Bons tempos aqueles em que até mesmo a bandidagem do Centro Histórico cuidava da gente

teixeira foto nova

José Carlos Teixeira*

“Lavai nossos medos nas marés

Guia nossos passos, nossos pés

Olhos guardiãs de Salvador”

(Olhos de Xangô, de Jorge

Portugal e Lazzo Matumbi)

 

Os orixás nos protegiam, é verdade. Guiavam nossos passos. Mas alguém mais cuidava da gente em meados dos anos 1970, quando circulávamos tranquilos e despreocupados pelas ruas do degradado Centro Histórico de Salvador – o conjunto, que reúne alguns um dos mais importantes exemplares da arquitetura colonial brasileira, só seria declarado Patrimônio Cultural da Humanidade, pela Unesco, em 1985, o que abriu caminhos para o início de sua recuperação, na década seguinte.

Naquela época, salvo a Tribuna da Bahia, todas as redações dos jornais, inclusive das sucursais dos veículos do Sul do País, eram no centro.
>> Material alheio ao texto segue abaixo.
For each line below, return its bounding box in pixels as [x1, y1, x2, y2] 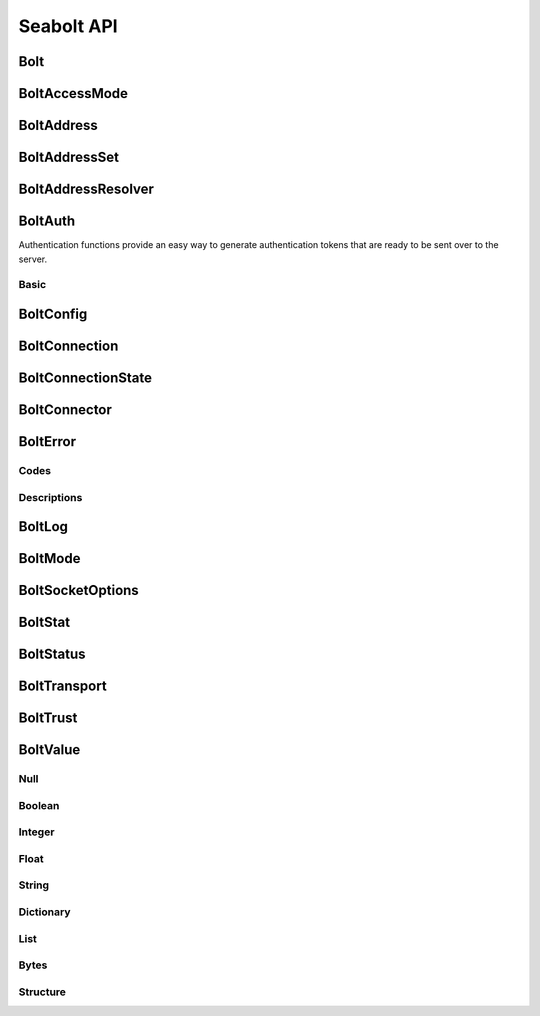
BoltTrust [18, 710, 78, 727]
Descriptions [18, 490, 83, 504]
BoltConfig [18, 305, 88, 322]
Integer [18, 825, 55, 839]
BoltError [18, 433, 77, 450]
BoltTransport [18, 678, 107, 695]
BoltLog [18, 518, 69, 535]
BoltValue [18, 741, 81, 759]
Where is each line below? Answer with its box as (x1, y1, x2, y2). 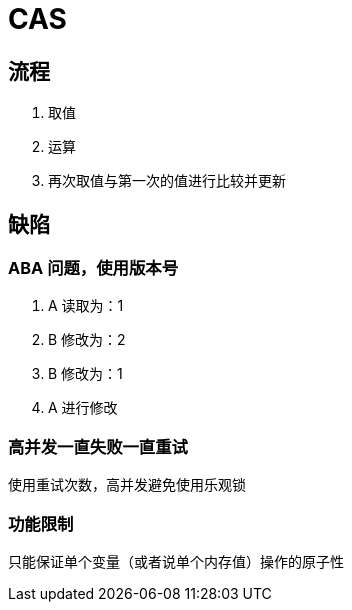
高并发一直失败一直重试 (8, 436, 188, 457)
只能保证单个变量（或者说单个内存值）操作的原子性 (8, 552, 344, 570)
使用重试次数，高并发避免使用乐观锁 (8, 476, 246, 494)
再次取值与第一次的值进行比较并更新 (48, 172, 286, 190)
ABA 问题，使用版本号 (8, 258, 178, 279)
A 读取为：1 (48, 297, 124, 315)
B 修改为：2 (48, 331, 126, 349)
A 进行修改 (48, 399, 118, 417)
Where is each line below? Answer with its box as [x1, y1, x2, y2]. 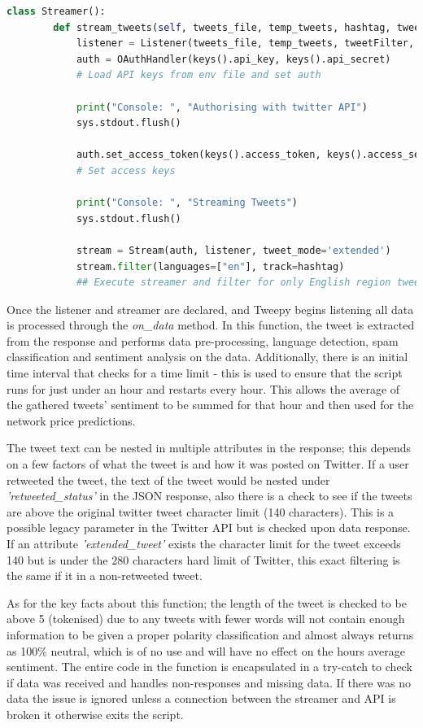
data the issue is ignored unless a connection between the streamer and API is [7, 690, 396, 707]
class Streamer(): [7, 6, 106, 17]
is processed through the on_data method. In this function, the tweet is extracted [7, 316, 415, 333]
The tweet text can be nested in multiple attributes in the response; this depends [7, 439, 412, 456]
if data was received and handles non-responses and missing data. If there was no [7, 674, 411, 691]
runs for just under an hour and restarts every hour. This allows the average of [7, 380, 400, 397]
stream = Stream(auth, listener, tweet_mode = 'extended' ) [76, 244, 391, 256]
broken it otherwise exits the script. [7, 705, 184, 722]
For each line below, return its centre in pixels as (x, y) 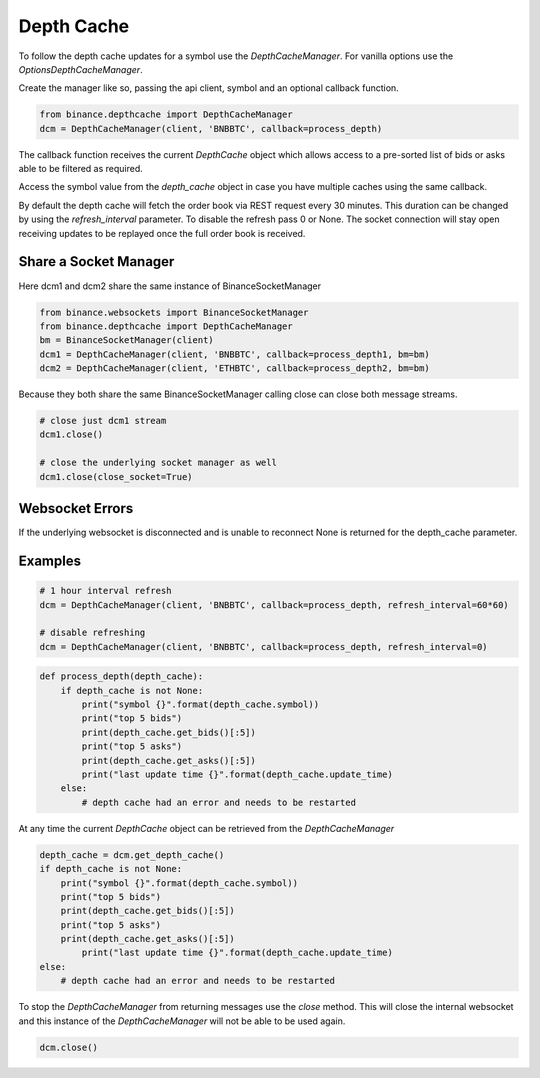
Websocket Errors (76, 508)
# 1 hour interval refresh (105, 591)
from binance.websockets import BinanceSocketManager (174, 312)
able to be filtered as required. (81, 169)
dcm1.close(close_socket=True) (116, 476)
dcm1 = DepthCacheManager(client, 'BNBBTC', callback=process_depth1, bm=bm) (234, 354)
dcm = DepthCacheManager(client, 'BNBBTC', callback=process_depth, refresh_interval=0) (264, 646)
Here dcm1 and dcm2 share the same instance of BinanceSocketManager (170, 286)
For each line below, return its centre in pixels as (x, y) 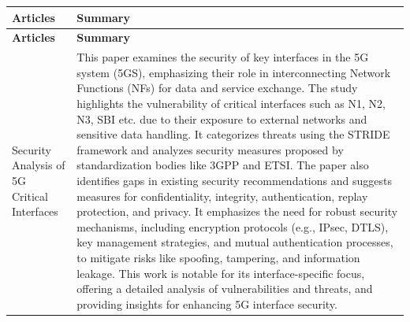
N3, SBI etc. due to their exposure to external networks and (222, 118)
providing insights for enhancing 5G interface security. (207, 303)
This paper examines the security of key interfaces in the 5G (223, 57)
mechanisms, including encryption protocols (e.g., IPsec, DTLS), (233, 226)
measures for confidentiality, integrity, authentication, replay (222, 196)
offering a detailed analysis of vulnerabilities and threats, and (225, 289)
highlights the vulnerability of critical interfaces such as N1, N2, (231, 103)
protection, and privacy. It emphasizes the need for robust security (237, 211)
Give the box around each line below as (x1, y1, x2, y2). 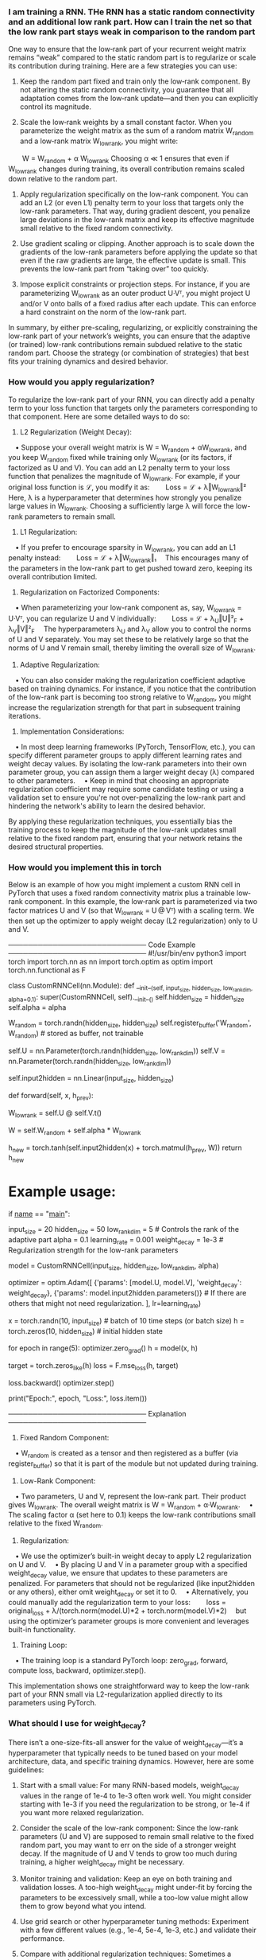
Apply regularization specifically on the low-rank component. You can (19, 189, 249, 199)
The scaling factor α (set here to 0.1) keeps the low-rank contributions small (8, 1510, 256, 1520)
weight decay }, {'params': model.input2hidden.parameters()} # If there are (8, 1288, 247, 1300)
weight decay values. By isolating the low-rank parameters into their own (8, 759, 248, 769)
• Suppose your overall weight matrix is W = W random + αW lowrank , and (15, 442, 248, 454)
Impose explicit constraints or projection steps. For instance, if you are (19, 279, 250, 289)
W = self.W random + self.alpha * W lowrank (8, 1125, 141, 1136)
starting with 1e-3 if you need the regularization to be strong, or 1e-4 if (19, 1799, 250, 1809)
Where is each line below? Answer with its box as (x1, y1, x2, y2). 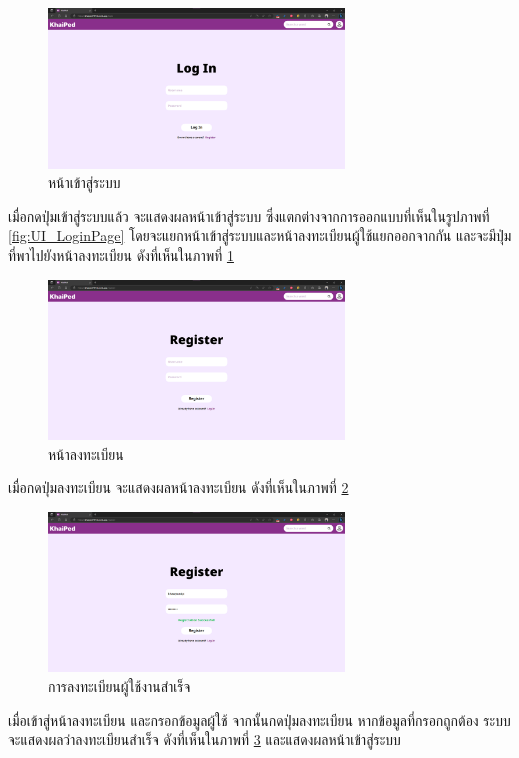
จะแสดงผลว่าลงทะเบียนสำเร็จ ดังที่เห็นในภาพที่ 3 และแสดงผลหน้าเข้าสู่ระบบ (8, 729, 401, 750)
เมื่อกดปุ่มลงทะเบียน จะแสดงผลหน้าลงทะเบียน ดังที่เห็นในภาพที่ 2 (8, 477, 349, 498)
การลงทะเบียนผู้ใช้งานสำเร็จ (48, 676, 191, 697)
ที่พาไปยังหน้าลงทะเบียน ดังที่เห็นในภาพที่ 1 (8, 244, 234, 265)
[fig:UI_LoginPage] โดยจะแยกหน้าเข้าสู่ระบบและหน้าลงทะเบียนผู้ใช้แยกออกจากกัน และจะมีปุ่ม (8, 225, 512, 246)
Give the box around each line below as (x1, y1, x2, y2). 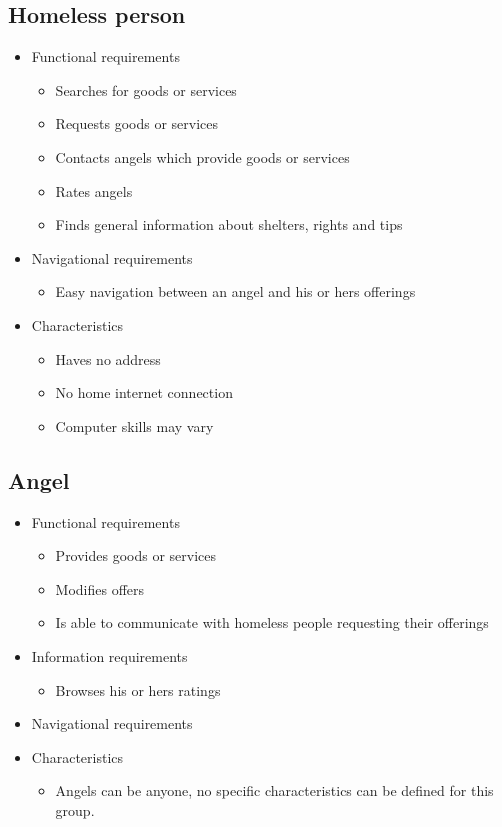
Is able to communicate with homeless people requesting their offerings (55, 612, 489, 633)
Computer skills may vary (55, 415, 214, 436)
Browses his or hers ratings (55, 679, 221, 700)
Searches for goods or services (55, 79, 237, 100)
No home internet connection (55, 382, 233, 403)
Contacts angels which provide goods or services (55, 146, 350, 167)
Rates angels (55, 180, 133, 201)
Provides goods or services (55, 545, 217, 566)
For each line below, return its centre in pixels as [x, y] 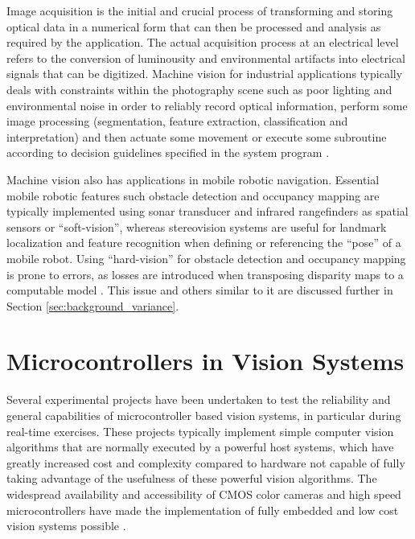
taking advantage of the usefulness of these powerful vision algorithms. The [192, 478]
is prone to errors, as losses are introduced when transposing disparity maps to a [205, 274]
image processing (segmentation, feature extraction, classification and [177, 121]
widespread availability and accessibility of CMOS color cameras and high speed [204, 494]
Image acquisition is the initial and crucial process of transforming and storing [200, 10]
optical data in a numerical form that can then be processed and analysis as [194, 26]
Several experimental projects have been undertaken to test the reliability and [199, 399]
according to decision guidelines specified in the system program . [168, 152]
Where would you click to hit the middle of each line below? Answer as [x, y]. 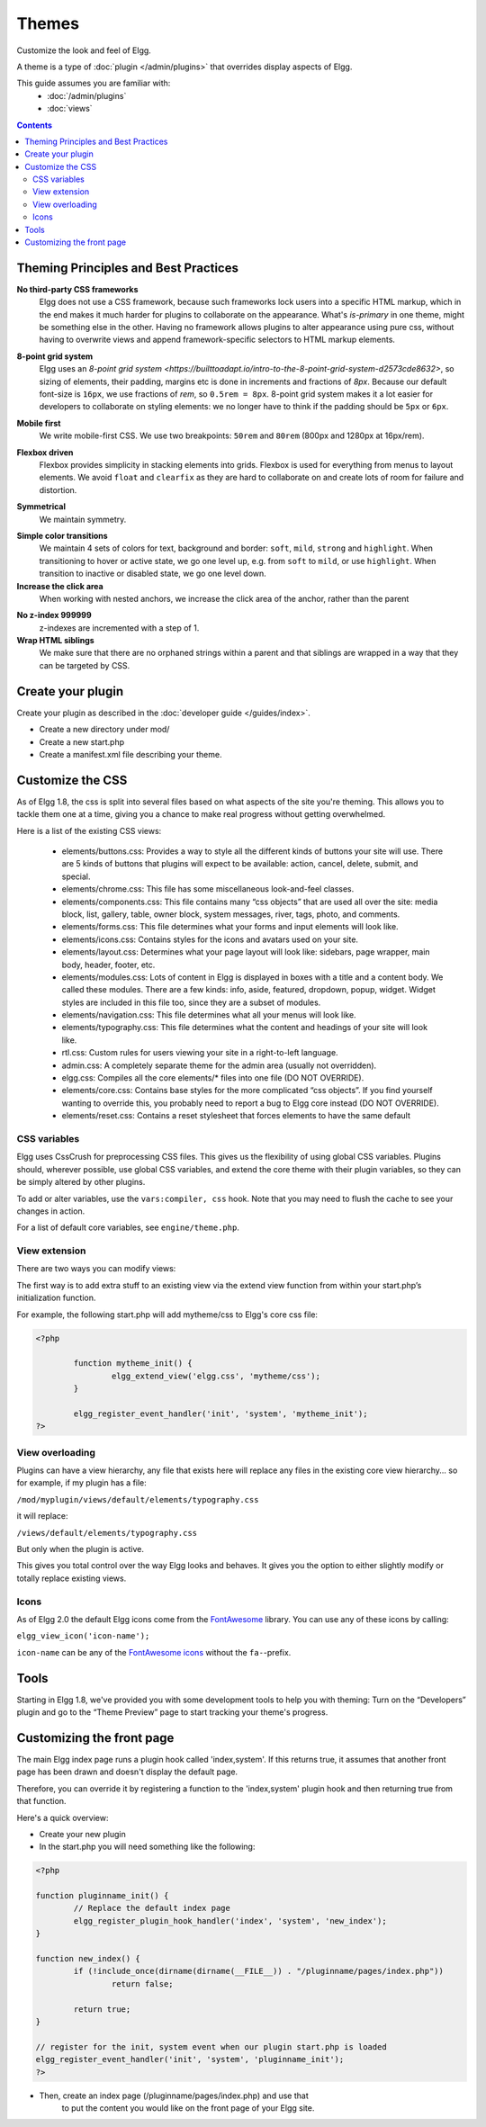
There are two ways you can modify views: [96, 1269]
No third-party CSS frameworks [77, 289]
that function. [41, 1801]
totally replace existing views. [72, 1578]
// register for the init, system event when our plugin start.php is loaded [211, 2046]
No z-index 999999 [54, 615]
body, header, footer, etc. [108, 965]
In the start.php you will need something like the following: [147, 1847]
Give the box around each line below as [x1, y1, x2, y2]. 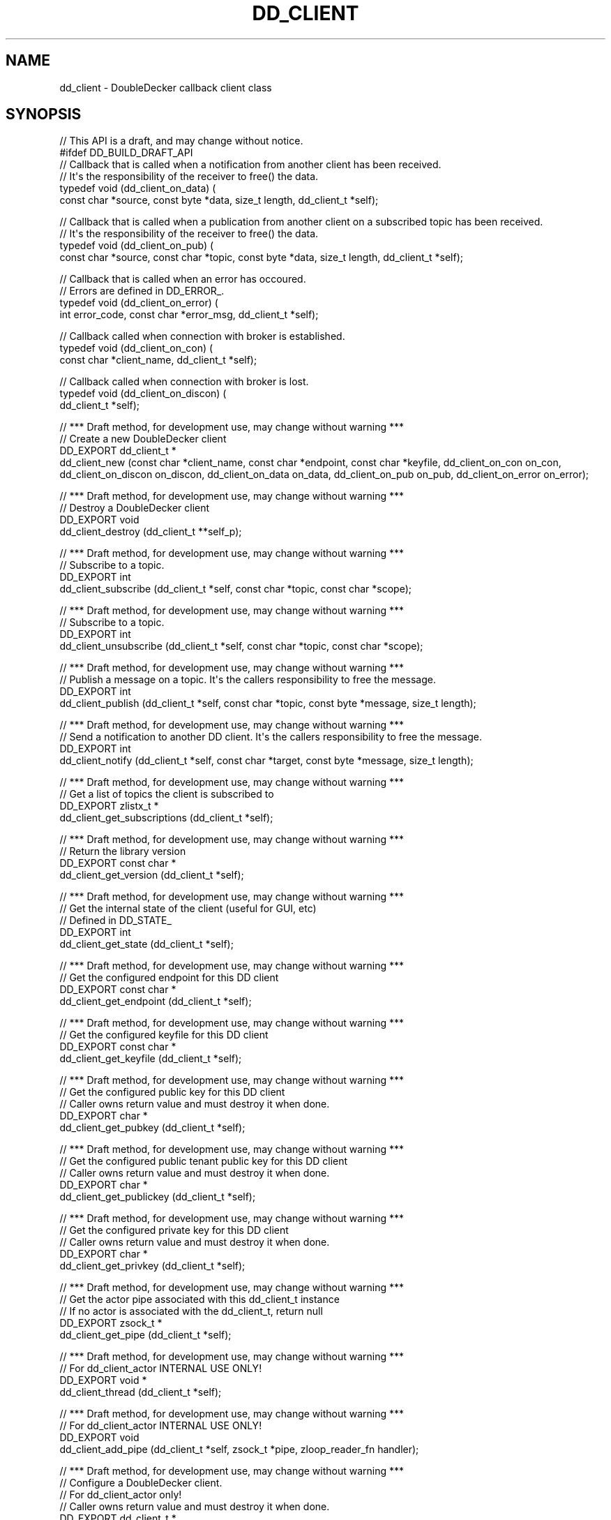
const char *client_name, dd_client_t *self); [59, 354, 257, 366]
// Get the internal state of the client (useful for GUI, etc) [59, 902, 317, 915]
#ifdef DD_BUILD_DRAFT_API [59, 147, 193, 159]
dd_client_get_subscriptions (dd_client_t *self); [59, 812, 273, 824]
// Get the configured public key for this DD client [59, 1086, 285, 1098]
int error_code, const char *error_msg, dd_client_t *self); [59, 308, 319, 321]
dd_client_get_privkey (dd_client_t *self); [59, 1260, 246, 1272]
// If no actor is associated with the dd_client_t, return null [59, 1305, 323, 1318]
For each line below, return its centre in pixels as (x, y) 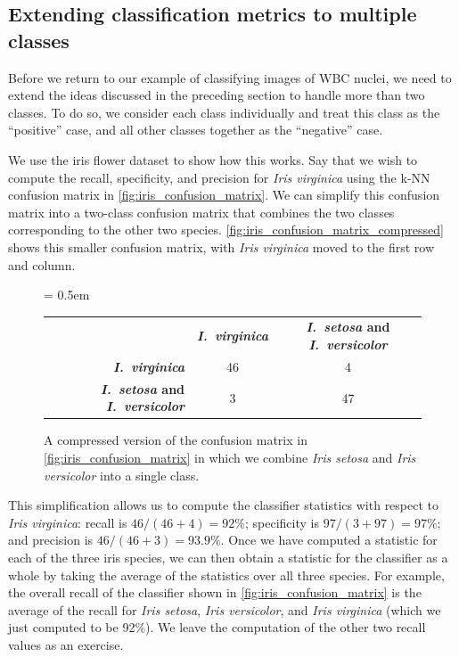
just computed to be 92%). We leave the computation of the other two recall (217, 627)
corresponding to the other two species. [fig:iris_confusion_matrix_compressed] (226, 230)
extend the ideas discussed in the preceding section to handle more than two (217, 95)
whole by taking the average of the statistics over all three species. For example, (226, 575)
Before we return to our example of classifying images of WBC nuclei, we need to (230, 77)
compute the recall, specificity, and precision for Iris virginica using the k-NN (219, 177)
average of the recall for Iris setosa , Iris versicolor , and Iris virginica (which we (225, 609)
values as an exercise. (66, 644)
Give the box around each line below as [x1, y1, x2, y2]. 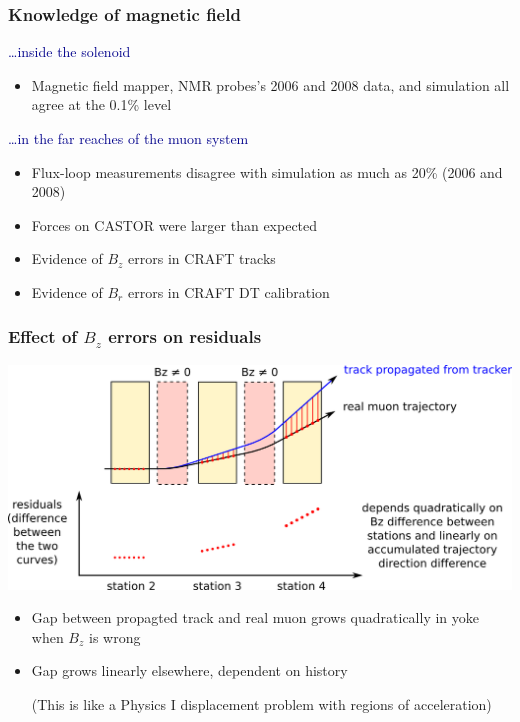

Por conta disso, muitos de nós, jornalistas, circulávamos por aquelas antigas e apertadas ruas e ladeiras de prédios em avançado estado de degradação. Fosse de dia, para comer uma moqueca de arraia em O Tempo, pequeno restaurante popular no subsolo de um casarão no Largo do Pelourinho, cujo dono, Joaquim, ali mantinha um urubu como animal de estimação; no início da noite para uma cerveja na Cantina da Lua, sob as bênçãos de Clarindo, no Terreiro de Jesus; para ouvir um voz-e-violão no bar de Beto Fubá, mais tarde; bebericar e jogar conversa fora na Galeria 13, de Deraldo; ou para as últimas cervejas, já na madrugada, no Guaciara, um decadente hotel barato no Maciel de Cima.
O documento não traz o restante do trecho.